Sayce proposes in the motion that all players who come forward should receive wellness support, including access to therapists who are not affiliated with any current or former CHL team or the league.

Promising confidentiality to all potential claimants is a must, London psychologists Drs. Peter Jaffe and David Wolfe wrote in affidavits filed as part of the plaintiffs’ motion.

“They are being asked to share painful and humiliating events that they may not have disclosed to their own family or friends,” Drs. Jaffe and Wolfe wrote in a joint statement. “These men may not have fully acknowledged what happened to themselves and actively repressed or tried to forget what happened… All the issues that men feel disclosing abuse will be amplified within a hockey culture that promotes qualities of toughness and silence. Many of these survivors will have been socialized in a manner that discourages sharing feelings or acknowledging vulnerabilities. These men would be asked to break years of silence about what happened in the locker room.”

The CHL and its teams can present Perell with a different plan for proceeding with the lawsuit and may still file an appeal over whether the Ontario judge has jurisdiction to hear claims made by players playing on teams in other provinces.

CHL president Dan MacKenzie declined to discuss the league’s legal strategy.

"The CHL believes that any player who may have experienced wrongful conduct at the hands of teammates or others in connection with their time playing major junior hockey deserves access to justice and that that there should be a procedure for determining the compensation and where responsibility should be assigned," MacKenzie wrote in an email to TSN.

"As a result of the dismissal of the plaintiffs' certification motion, the court has set hearing dates to determine what that procedure will be. We were pleased with the outcome of the certification motion and look forward to the court establishing the procedure going forward, but until that happens, we will not discuss this publicly."

Sayce suggests in his motion that players be allowed to choose between three distinct tracks if they want to become involved in the case, depending on how fast they want their case to be settled, how much money they believe they deserve, and whether they want to remain confidential throughout the process.

Under the plaintiffs’ proposal, players who choose “Track One” would face a cap of $100,000 in damages and would present their cases only via written testimony.

Players who opt for “Track Two” would not face limits in how much money they can demand in damages but would also face the possibility of being cross-examined by lawyers for the CHL and teams, according to the plaintiffs’ proposal. “Track Two” would also be confidential. 

“Track Three” would offer players the opportunity to present their case in open court and to publicly name their abusers.

Sayce also laid out how the plaintiffs want the CHL and its teams to both privately and publicly advise players of their right to join the lawsuit.

They proposed to the judge emailing players this message: "Did you play in the Canadian Hockey League at any time since 1975? If you suffered abuse in the Canadian Hockey League, you can claim compensation.
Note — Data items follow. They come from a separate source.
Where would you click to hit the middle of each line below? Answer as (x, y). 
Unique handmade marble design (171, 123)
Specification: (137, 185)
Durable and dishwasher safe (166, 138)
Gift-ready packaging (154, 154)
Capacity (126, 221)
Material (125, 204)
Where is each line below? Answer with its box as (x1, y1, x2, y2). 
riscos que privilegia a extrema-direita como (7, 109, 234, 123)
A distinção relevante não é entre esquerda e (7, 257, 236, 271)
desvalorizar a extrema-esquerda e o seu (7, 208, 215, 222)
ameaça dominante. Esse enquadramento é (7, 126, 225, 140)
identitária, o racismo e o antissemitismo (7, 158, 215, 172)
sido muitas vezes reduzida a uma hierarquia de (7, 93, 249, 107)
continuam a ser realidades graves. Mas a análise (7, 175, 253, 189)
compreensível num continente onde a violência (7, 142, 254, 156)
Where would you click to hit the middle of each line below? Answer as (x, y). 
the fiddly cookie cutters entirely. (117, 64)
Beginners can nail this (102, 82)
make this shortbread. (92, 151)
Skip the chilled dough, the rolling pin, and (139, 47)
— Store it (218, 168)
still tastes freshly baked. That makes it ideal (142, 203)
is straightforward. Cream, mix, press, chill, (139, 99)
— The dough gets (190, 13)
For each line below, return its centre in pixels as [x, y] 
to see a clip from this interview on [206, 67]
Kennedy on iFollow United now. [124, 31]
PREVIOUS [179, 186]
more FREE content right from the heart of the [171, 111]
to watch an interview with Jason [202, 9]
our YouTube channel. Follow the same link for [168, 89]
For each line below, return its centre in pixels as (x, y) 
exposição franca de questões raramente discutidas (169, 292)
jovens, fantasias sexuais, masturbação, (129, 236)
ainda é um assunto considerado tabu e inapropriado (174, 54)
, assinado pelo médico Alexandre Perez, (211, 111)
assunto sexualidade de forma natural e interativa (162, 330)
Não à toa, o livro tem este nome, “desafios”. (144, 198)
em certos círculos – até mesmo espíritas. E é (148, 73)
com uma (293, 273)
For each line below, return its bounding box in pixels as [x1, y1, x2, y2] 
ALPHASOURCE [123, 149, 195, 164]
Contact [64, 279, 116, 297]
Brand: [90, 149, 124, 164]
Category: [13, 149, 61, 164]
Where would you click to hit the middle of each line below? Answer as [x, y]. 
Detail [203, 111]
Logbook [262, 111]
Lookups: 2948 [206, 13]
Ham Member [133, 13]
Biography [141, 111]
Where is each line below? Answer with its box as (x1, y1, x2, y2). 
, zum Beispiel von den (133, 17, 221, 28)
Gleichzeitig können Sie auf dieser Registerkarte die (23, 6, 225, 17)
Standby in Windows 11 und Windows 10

Your claim can be kept confidential. Click here to learn more and make a claim." 

Players who click a link would be referred to a "CHL Abuse Website" maintained by the plaintiffs.
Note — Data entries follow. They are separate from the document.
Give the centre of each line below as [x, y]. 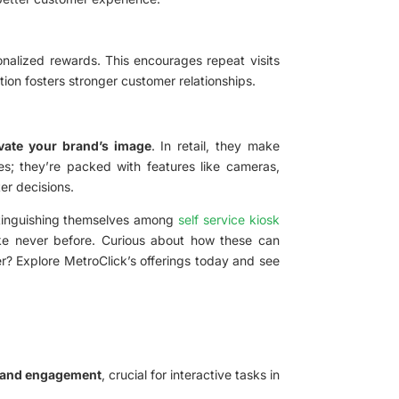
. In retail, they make [215, 145]
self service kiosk [229, 219]
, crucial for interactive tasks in [190, 374]
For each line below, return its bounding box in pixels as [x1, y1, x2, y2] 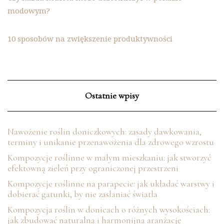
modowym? [7, 5, 50, 15]
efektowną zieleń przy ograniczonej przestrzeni [7, 162, 178, 173]
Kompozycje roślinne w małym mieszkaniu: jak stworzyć [7, 151, 211, 163]
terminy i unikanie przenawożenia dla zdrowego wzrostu [7, 136, 214, 147]
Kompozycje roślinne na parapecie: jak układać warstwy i [7, 177, 214, 189]
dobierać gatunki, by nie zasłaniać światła [7, 188, 157, 199]
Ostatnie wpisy [85, 89, 139, 101]
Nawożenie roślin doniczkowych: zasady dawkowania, [7, 125, 201, 137]
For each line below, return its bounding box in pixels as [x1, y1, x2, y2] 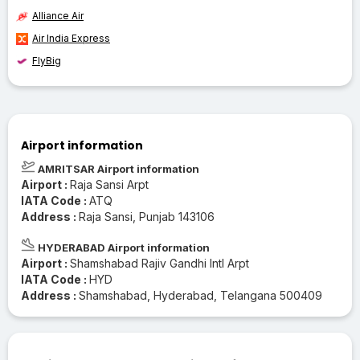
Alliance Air [32, 9, 84, 22]
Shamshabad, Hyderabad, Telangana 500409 [79, 288, 322, 302]
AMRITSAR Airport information [35, 162, 199, 175]
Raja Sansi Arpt [70, 177, 149, 191]
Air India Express [32, 31, 110, 44]
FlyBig [32, 54, 61, 67]
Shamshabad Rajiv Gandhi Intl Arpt [70, 256, 249, 270]
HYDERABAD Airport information [35, 240, 210, 254]
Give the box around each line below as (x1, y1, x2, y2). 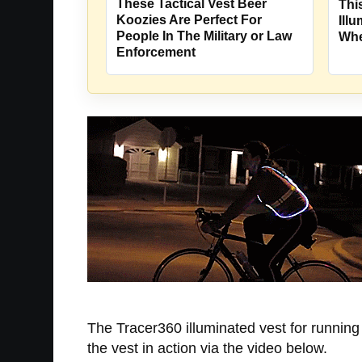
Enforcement (116, 45, 196, 60)
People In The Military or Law (116, 29, 292, 44)
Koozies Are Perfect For (116, 13, 262, 27)
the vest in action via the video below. (87, 339, 327, 356)
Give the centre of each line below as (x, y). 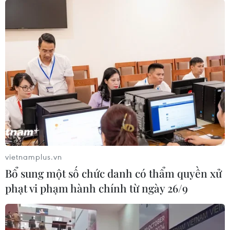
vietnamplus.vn (34, 156)
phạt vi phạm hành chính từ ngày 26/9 (97, 188)
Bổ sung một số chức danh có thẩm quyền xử (113, 173)

The plaintiffs also want the league and teams to be required to post monthly messages about the case on their Twitter and Instagram accounts and on other social media, as well as on their websites, and via posters in player locker rooms and in prominent public areas in team arenas.

In his motion, Sayce has also asked the court to direct the CHL and its teams to hand over the records of any meeting, briefing notes, written correspondence, and emails since 1975 in which abuse was discussed.

Sayce also has asked for all CHL, league and team documents since 1975 relating to player discipline for abuse in the three leagues, regardless of whether sanctions were formal or informal. He also has asked for all of the leagues’ documents related to the sale of OHL, Western Hockey League, and Quebec Major Junior Hockey League teams since 1975.